At present, it is still unclear which levels of postoperative fibrinogen should lead to fibrinogen supplementation. Some authors suggest trigger values of 1.0–2.0 g/L [51–53], while others suggest higher values in the setting of cardiac surgery [54].
A specific issue is represented by the possibility of prophylactic correction of low preoperative fibrinogen levels. The recently released guidelines for the management of severe perioperative bleeding (European Society of Anaesthesiology) [54] consider the possibility of correcting values <3.8 g/L, based on a single, small randomized controlled trial [47]. However, an analysis of the existing literature [55] has demonstrated that preoperative fibrinogen levels have a very poor (about 10 %) positive predictive power for prediction of severe postoperative bleeding. A trigger value of 3.8 g/L would lead to an unacceptable 90 % rate of superfluous treatments. Trigger values settled around 2.0 g/L seems more adequate, but however a strategy based on postoperative values is certainly more reasonable.
8.2.3.2 Therapeutic Interventions
Fibrinogen can be supplemented using three different strategies. FFP contains fibrinogen but actually at a very variable concentration. A reasonable value can be settled at about 2 g/L [56], and therefore, the amount of FFP to increase fibrinogen levels by 1 g/L is about 30 mL/kg. Therefore, the same considerations applied to FFP as a source of factors increasing thrombin generation may be applied to FFP as a source of fibrinogen, the main problem remaining the large dose required to achieve a clinically relevant benefit.
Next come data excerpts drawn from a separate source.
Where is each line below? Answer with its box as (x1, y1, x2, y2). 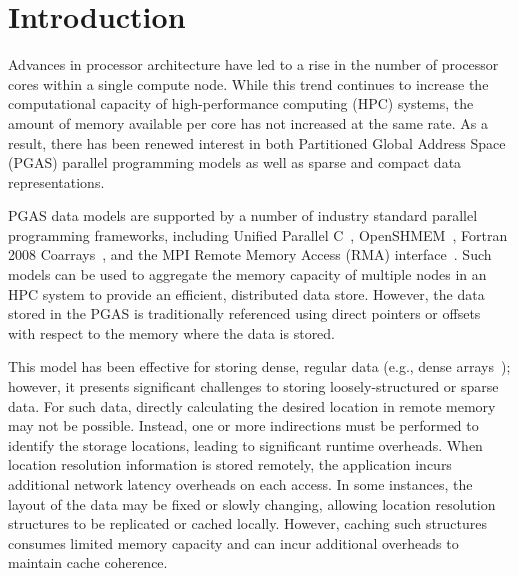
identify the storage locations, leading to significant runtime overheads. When (8, 434, 483, 455)
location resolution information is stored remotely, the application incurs (8, 454, 452, 475)
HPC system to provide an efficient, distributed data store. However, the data (8, 283, 485, 304)
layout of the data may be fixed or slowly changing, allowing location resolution (8, 493, 496, 514)
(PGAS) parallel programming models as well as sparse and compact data (8, 152, 462, 173)
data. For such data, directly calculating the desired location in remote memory (8, 395, 496, 416)
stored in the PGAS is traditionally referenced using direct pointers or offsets (8, 303, 481, 324)
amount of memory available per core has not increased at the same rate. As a (8, 112, 488, 133)
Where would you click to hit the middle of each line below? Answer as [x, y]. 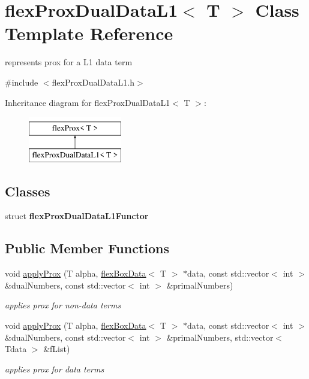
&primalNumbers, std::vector [220, 337]
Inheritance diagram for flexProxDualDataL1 [88, 102]
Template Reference [89, 33]
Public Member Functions [87, 248]
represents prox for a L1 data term [69, 62]
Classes [28, 191]
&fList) [57, 349]
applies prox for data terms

A second source of fibrinogen is represented by cryoprecipitates. The fibrinogen content in cryoprecipitates is variable, but a value of 12 g/L seems reasonable [57]. In some countries, cryoprecipitates are the standard of care for fibrinogen supplementation in case of acquired bleeding; however, they are not available in many European countries [58].
Fibrinogen concentrate is probably the most effective treatment for fibrinogen deficiency. The high concentration (20 g/L) allows treatment without volume overload, and its purified nature limits the risks associated with FFP and cryoprecipitates. The suggested dose is 25–50 mg/kg [54]. Fibrinogen concentrate is not licensed for acquired bleeding in the UK and USA [58].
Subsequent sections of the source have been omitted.